Главное не USB. Желательно с возможностью использования как роутер, тогда не будешь заморачиваться с настройкой ppp и rp-pppoe.  Уже третий год юзаю ECI B-Focus 270, за это время сменил трёх провайдеров ADSL в двух странах и никаких проблем. В своё время получил как бридж от провайдера, перенастроил на роутер, один раз забиваешь настройки провайдера и при включении через 20-30 сек. уже в сети. До этого был USB, так под офтопом мучался, а под линуксом вообще не смог настроить.

----------

## africa

 *Tariel wrote:*   

> Желательно с возможностью использования как роутер.

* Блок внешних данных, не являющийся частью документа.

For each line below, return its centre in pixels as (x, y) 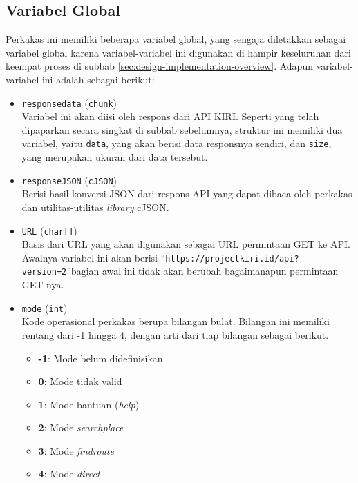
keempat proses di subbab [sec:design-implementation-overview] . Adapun (159, 66)
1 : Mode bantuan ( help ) (89, 404)
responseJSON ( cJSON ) (69, 180)
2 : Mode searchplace (81, 427)
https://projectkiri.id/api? (232, 258)
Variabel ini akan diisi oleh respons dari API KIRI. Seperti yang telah (170, 116)
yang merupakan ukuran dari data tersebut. (115, 157)
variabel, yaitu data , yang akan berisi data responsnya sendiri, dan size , (177, 143)
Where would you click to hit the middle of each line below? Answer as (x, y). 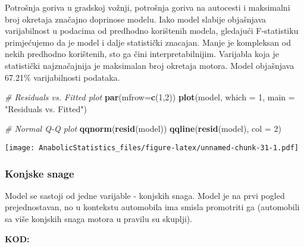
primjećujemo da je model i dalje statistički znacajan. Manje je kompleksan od (148, 42)
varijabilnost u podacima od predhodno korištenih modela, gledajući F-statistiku (152, 31)
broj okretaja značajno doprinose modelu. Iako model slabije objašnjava (136, 19)
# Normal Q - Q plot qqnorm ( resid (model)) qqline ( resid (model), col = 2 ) (143, 129)
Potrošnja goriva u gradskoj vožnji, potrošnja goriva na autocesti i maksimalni (148, 7)
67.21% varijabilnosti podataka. (62, 77)
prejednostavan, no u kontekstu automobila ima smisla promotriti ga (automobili (152, 207)
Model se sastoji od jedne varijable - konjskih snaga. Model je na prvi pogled (145, 195)
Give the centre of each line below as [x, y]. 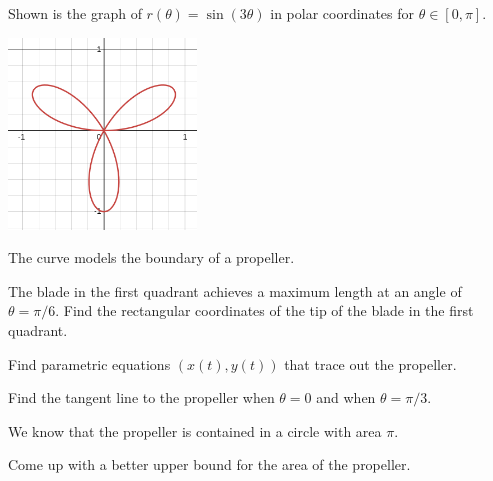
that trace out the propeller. [370, 363]
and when [346, 397]
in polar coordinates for [342, 13]
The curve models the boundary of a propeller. [151, 257]
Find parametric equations [89, 363]
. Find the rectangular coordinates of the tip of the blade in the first [264, 310]
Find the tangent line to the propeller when [141, 397]
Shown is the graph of [75, 13]
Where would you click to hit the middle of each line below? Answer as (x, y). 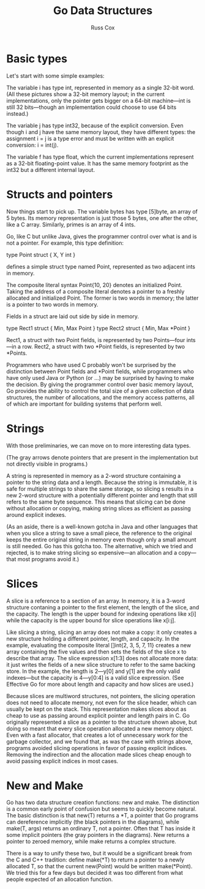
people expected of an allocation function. (60, 879)
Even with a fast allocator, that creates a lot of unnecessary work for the (97, 735)
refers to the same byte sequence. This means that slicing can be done (96, 502)
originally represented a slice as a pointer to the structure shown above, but (102, 722)
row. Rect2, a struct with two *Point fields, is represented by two (104, 346)
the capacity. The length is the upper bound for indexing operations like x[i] (102, 614)
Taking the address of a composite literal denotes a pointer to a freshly (95, 291)
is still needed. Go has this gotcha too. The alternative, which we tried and (100, 546)
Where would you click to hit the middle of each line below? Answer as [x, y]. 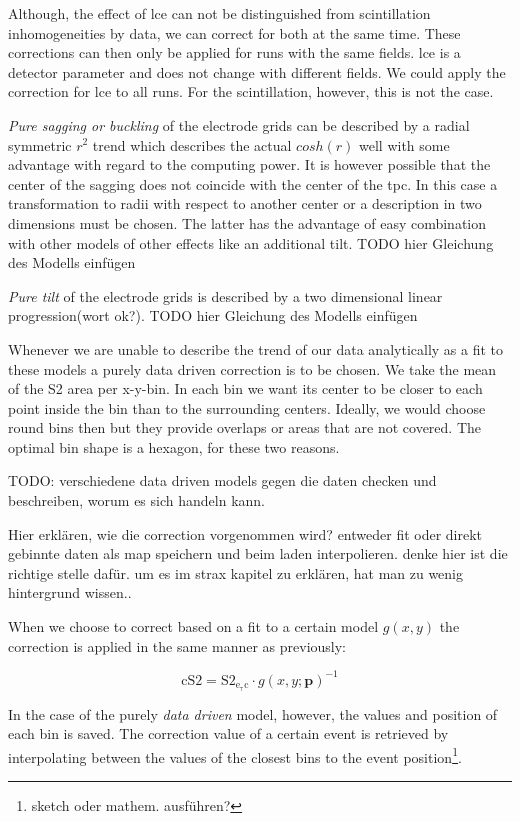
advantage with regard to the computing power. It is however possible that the [249, 164]
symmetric [40, 144]
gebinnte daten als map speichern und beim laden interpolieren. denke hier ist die [258, 553]
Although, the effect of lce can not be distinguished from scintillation [219, 13]
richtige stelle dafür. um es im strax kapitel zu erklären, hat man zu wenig [236, 572]
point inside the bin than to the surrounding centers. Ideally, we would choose [247, 407]
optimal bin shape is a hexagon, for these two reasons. [174, 446]
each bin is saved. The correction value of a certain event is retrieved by [228, 733]
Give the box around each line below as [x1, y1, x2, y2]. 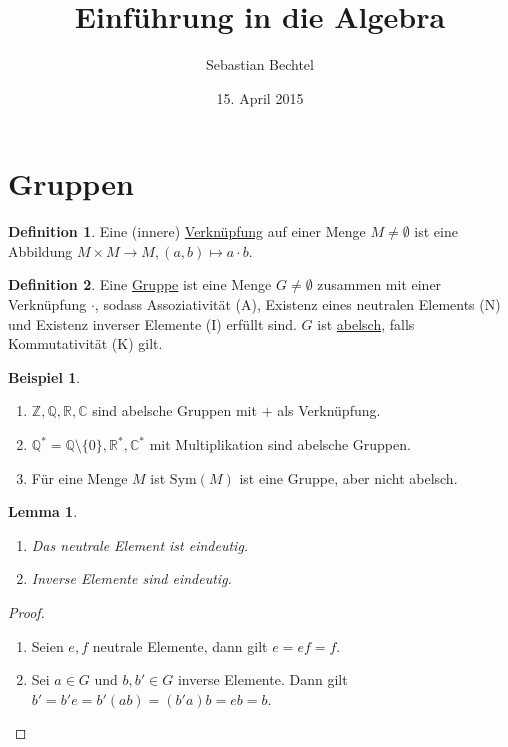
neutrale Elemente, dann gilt [92, 635, 268, 656]
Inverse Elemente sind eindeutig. [31, 568, 232, 589]
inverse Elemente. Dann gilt [177, 669, 348, 690]
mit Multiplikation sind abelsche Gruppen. [149, 434, 411, 454]
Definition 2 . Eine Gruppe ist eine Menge [8, 274, 272, 295]
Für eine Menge [31, 467, 128, 488]
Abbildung [8, 240, 73, 261]
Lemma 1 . [8, 501, 78, 522]

  батя не гони так сильно такая лажа никому не нужна потому как тормозить будет сматчно когда по 1000 сесий за раз открывать. качкам такова гавна ненада

----------

## viy

2africa: О! Вы говорите по-французки?

----------

## rusxakep

Сижу на стриме - юзаю DLink G604T - очень удобно:

сам комп через кабель

друзья и КПК через Wifi

все быстро и надежно.

BTW: Позволяет юзать себя как роутер и как прозрачный мост. Выбрал первый вариант - благо pppOe ставить не надо.

----------

## Davidov

 *Quote:*   

> у меня Zyxel OMNI ADSL LAN EE
> 
> собрал ядрышко с ppp поставил rp-pppoe и все работает 

 

А можно было настроить как роутер (см. http://www.exler.ru/expromt/17-08-2004.htm, под линуксом ни чем не отличается) и ничего даже не ставить (по желанию даже DHCP клиента поднять, чтоб не задавать статический IP).

Zyxel рулит. D-LINK у многих виснет.  :Sad: 

(сейчас в меня полетят камни, но сам видел людей у которых вис, с руками у них все в порядке; вот почему-то Zyxel не виснет ни у кого)

----------

## Ernillew

Davidov, а я у себя видел совершенно не виснуший D-Link и виснущие ZyXEL...

А вообще на ZyXEL какая-то невразумительная своя OS, а на D-Link стоит GNU/Linux в котором лично я уверен, а если надо будет и прошивку сделаю сам новую  :Smile: 

----------